Nach einer kurzen Erkundungsfahrt mit geländegängigen Fahrzeugen wurden der Sonderlöschzug "Waldbrand", der Tanklöschzug "SÜD" und der Versorgungszug "FuB-41" nachalarmiert. Weiters verständigte man einerseits für den Transport von Mannschaft und Gerät und andererseits für die Löscharbeiten zwei Hubschrauber (BMI und BH). Um 14.00 Uhr waren die Helikopter und die Gerätschaften und Mannschaften des Waldbrandzuges vor Ort.

So konnte mit dem Absetzen der Mannschaft und Gerätschaft im steilen Gelände begonnen werden. Das Löschwasser wurde mit den Tanklöschfahrzeugen aus den südlichen Teil des Bezirkes Graz-Umgebung angeliefert und in einem 30.000 Liter Wassercontainer zwischengespeichert. Nach dem Absetzen und Zusammenschließen der jeweiligen Zubring- und Löschleitungen konnte um 15.30 Uhr der in zwischen auf 5 ha ausgedehnte Waldbrand umfassend mit C-Rohren und Löschrücksäcken, sowie Feuerpatschen und Schanzwerkzeug gelöscht werden.

Um die Öffentlichkeit wegen der starken Bewegung von Einsatzfahrzeugen und Fluggeräten im Raum Übelbach nicht im Ungewissen zu lassen, wurde ein Pressegespräch für interessierte Medien- und Behördenvertreter abgehalten. Dieses Gespräch wurde auch in englischer Sprache übersetzt.

Als Gesprächspartner standen Verfügung:
OBR Alois Rieger (Bezirksfeuerwehrkommandant von Graz-Umgebung)
Karl Neuhold (Vertreter vom Forts-Gut Gaulhofer)
Bürgermeister Ing. Markus Windisch (Marktgemeinde Übelbach)
ABI Mag. Heimo Kren (Bereitschaftskommandant der FuB - KHD 41)
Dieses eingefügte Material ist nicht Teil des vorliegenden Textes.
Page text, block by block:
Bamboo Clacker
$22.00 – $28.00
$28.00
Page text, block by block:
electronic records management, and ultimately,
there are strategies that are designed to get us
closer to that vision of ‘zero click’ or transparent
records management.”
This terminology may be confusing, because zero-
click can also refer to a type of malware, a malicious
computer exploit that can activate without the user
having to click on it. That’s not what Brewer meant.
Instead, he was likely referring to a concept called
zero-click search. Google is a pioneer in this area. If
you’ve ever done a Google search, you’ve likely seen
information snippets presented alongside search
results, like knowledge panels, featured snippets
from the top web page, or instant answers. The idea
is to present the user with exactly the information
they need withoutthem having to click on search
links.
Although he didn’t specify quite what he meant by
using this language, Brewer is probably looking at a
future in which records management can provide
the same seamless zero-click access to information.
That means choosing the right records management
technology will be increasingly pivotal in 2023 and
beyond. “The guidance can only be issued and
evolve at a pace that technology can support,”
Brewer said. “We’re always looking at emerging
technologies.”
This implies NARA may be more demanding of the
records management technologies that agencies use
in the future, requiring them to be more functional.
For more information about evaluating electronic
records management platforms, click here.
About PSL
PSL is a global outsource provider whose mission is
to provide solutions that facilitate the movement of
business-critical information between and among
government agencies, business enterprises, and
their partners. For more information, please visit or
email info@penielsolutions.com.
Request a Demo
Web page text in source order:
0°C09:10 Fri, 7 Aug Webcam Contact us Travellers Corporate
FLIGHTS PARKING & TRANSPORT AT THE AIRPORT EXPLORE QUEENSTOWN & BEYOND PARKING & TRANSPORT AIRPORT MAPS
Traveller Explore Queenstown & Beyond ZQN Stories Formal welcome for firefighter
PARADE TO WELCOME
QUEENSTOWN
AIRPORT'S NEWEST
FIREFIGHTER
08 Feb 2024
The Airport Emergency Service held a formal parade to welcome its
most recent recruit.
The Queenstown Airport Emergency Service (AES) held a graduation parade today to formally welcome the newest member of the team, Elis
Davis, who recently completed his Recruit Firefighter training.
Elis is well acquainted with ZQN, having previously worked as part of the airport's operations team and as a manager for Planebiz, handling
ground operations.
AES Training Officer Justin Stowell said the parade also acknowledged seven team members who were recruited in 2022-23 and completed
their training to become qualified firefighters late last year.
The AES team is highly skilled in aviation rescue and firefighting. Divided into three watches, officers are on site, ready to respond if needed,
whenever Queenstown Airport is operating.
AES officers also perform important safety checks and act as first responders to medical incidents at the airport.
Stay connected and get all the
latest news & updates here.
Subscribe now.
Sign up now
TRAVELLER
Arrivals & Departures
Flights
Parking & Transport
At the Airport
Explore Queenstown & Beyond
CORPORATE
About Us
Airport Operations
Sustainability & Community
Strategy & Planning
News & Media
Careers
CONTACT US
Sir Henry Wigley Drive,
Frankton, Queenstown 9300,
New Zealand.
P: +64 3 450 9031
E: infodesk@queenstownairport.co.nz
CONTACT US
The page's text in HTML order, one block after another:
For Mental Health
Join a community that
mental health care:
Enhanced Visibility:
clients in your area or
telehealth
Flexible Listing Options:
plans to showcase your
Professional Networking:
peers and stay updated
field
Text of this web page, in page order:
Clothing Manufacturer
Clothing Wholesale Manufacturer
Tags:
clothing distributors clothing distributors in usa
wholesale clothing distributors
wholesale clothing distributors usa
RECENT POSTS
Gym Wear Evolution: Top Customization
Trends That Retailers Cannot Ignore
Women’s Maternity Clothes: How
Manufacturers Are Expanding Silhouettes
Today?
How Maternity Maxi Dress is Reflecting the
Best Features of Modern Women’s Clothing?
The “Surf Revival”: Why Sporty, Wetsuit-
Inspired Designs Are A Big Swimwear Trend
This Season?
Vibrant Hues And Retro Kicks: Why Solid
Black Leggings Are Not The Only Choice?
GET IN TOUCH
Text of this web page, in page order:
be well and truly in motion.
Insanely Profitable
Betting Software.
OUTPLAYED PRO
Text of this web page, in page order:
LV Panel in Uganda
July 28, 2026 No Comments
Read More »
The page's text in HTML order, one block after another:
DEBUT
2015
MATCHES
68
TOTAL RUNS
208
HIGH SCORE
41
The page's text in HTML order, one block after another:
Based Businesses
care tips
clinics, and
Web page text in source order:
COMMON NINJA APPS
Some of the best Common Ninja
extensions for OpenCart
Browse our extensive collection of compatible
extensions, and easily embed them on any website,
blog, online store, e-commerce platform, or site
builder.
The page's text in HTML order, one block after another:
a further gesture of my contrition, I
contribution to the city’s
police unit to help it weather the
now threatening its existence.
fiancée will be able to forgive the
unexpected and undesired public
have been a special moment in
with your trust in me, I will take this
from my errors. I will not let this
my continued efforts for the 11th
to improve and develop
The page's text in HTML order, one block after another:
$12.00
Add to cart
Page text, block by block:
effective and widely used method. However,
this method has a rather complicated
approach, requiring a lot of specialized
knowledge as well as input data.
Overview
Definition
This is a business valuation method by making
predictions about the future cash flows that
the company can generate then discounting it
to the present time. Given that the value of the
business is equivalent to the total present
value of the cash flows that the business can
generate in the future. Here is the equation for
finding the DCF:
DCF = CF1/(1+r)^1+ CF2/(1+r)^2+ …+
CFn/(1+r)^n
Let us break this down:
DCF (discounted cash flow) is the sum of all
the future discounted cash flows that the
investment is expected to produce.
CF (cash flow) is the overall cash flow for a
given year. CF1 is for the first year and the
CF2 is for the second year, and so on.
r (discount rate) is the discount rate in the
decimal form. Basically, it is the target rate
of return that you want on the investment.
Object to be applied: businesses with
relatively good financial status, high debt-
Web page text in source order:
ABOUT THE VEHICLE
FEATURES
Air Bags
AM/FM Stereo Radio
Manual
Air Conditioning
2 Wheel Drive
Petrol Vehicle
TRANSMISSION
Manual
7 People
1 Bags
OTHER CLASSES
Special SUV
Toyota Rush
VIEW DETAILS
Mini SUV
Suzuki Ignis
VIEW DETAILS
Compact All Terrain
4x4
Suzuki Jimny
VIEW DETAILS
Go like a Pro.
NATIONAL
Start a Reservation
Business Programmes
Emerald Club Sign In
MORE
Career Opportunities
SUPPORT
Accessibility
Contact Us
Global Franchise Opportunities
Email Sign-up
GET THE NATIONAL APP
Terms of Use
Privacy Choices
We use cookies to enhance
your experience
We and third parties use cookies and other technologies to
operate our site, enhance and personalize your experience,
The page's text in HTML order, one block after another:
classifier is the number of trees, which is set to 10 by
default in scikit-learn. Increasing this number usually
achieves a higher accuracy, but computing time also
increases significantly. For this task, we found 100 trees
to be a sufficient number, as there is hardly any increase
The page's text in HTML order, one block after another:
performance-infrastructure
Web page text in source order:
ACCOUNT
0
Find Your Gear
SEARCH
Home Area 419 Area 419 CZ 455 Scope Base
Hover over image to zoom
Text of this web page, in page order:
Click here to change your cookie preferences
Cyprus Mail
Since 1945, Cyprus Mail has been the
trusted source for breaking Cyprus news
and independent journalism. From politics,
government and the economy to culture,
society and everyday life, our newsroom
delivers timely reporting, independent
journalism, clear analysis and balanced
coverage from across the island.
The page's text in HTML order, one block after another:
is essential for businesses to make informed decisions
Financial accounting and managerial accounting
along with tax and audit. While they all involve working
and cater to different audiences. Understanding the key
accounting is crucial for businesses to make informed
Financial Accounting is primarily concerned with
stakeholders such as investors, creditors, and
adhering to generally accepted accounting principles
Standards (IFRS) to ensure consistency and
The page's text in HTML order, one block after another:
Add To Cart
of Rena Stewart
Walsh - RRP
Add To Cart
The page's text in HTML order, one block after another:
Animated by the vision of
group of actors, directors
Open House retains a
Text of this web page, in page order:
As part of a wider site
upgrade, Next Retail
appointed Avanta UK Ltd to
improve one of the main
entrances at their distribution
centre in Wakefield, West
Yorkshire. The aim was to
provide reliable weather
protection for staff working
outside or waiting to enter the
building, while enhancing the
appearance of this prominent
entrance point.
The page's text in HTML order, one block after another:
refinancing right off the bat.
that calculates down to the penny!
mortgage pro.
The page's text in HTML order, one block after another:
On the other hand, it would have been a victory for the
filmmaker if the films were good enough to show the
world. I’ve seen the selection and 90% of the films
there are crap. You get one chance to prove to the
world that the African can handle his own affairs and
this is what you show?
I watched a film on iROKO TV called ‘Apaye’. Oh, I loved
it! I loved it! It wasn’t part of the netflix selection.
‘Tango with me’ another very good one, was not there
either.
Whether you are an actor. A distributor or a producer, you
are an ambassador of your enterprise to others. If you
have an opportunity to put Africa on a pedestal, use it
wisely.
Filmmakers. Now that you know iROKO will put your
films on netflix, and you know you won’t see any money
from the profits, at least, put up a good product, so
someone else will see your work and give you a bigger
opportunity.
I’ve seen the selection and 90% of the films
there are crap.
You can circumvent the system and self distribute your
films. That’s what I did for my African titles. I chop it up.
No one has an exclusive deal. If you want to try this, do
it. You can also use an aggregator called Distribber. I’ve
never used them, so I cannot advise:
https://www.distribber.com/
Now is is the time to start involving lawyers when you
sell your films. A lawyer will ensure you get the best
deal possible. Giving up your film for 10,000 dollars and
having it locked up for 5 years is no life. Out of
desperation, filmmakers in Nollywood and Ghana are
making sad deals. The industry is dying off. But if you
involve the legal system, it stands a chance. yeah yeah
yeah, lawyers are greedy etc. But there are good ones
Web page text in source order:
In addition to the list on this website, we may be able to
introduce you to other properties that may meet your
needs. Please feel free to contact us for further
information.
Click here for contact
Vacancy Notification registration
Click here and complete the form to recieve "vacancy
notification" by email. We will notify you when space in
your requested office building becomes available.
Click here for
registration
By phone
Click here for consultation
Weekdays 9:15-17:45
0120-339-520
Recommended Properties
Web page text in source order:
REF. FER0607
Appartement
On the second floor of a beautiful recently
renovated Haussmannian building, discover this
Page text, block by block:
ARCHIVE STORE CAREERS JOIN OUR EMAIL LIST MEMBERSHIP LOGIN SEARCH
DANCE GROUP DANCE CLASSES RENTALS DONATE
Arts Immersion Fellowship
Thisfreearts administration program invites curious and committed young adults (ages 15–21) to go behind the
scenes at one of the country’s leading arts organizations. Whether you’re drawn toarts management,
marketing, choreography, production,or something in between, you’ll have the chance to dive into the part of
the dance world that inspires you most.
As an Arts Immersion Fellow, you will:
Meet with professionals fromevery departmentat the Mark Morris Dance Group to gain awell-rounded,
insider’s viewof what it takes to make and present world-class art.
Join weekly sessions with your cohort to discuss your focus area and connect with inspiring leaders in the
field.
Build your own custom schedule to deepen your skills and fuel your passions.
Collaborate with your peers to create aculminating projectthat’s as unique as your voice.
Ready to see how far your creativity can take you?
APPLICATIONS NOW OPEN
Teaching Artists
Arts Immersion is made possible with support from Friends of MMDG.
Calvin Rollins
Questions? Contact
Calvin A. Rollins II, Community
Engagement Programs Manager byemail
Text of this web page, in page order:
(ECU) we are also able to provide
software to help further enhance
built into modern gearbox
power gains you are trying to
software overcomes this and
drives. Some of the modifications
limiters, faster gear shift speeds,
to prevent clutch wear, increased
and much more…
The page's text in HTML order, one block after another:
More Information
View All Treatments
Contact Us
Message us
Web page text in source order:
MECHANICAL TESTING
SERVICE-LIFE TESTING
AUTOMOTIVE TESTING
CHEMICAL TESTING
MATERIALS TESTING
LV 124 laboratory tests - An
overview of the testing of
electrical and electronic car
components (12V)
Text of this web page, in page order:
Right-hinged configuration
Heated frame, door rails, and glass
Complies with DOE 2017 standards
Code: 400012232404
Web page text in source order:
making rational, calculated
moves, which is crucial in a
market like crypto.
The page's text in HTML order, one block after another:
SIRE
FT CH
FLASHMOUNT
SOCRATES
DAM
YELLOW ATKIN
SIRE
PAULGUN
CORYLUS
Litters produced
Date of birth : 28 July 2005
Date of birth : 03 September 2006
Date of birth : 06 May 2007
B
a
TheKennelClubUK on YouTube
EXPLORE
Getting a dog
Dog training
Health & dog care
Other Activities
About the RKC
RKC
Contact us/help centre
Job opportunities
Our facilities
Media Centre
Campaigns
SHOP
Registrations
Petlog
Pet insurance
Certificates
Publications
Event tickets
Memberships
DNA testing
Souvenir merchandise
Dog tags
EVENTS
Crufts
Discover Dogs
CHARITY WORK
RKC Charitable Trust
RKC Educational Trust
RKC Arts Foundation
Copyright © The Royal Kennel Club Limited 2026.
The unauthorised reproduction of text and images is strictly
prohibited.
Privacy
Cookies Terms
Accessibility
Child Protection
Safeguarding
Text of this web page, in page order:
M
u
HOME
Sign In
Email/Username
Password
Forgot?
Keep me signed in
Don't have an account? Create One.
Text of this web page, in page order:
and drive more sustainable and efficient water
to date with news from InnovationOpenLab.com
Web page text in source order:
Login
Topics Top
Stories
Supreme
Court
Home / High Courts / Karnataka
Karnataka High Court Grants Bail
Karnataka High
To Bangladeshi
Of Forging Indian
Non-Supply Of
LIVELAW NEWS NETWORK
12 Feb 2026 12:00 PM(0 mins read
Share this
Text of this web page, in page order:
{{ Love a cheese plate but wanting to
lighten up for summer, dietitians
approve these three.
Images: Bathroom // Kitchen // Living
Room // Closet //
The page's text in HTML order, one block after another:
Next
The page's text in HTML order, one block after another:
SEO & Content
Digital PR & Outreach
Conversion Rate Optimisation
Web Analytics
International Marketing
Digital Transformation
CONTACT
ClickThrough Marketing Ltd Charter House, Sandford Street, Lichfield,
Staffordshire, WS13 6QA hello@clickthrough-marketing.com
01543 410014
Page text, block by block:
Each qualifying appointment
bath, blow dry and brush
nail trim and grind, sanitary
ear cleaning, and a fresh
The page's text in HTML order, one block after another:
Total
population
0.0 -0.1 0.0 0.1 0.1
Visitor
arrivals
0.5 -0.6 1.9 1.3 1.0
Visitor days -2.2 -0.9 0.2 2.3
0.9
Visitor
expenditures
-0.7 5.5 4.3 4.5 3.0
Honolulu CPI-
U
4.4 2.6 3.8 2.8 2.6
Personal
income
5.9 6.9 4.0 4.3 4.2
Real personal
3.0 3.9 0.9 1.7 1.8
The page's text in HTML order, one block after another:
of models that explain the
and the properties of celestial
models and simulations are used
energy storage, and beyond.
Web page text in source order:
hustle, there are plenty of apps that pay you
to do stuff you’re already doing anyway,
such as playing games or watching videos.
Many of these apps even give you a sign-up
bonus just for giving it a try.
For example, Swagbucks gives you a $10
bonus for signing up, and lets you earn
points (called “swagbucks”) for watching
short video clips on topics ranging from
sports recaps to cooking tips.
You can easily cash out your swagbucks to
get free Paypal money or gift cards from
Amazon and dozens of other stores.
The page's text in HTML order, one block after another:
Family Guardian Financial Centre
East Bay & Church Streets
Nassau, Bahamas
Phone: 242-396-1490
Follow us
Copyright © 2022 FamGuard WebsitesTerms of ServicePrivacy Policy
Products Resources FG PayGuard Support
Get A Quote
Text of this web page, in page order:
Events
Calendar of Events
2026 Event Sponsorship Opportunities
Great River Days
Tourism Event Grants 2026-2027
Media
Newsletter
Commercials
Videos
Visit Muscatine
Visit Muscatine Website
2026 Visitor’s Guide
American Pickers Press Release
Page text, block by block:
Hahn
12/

An dieser Übung haben drei Züge der Feuerlösch- und Bergebereitschaft (FuB) mit 35 Fahrzeugen und knapp 130 Feuerwehrmitgliedern aus dem Bezirk Graz-Umgebung und die Hubschrauber des Bundesministerium für Inneres und des Bundesheeres teilnehmen. Einer von diesen drei FuB-Zügen aus Graz-Umgebung ist ein Spezialzug für Waldbrandbekämpfung, wo die jeweiligen Gerätschaften mit Quarts, Seilwinden, Spezialschlitten den steilen, steinigen und unwegsamen Waldboden hinaufgezogen werden mussten. Für die Löschwasserversorgung hat dieser Zug einen 30.000 Liter Wassercontainer, welcher von der Fa. Zuser-Umweltservice eigens für solche Brandfälle gebaut wurde und zur Verfügung gestellt wird.

Zweck der Großübung: Die Einsatzkräfte auf die kommende "Waldbrandsaison" (Juli / August) optimal vorzubereiten.

Ziel: Mannschaft und Gerät auf ihre Ausdauer und Belastbarkeit in 1.148 Metern prüfen; Testen der Koordination zwischen Einsatzorganisationen, Behörden und Institutionen.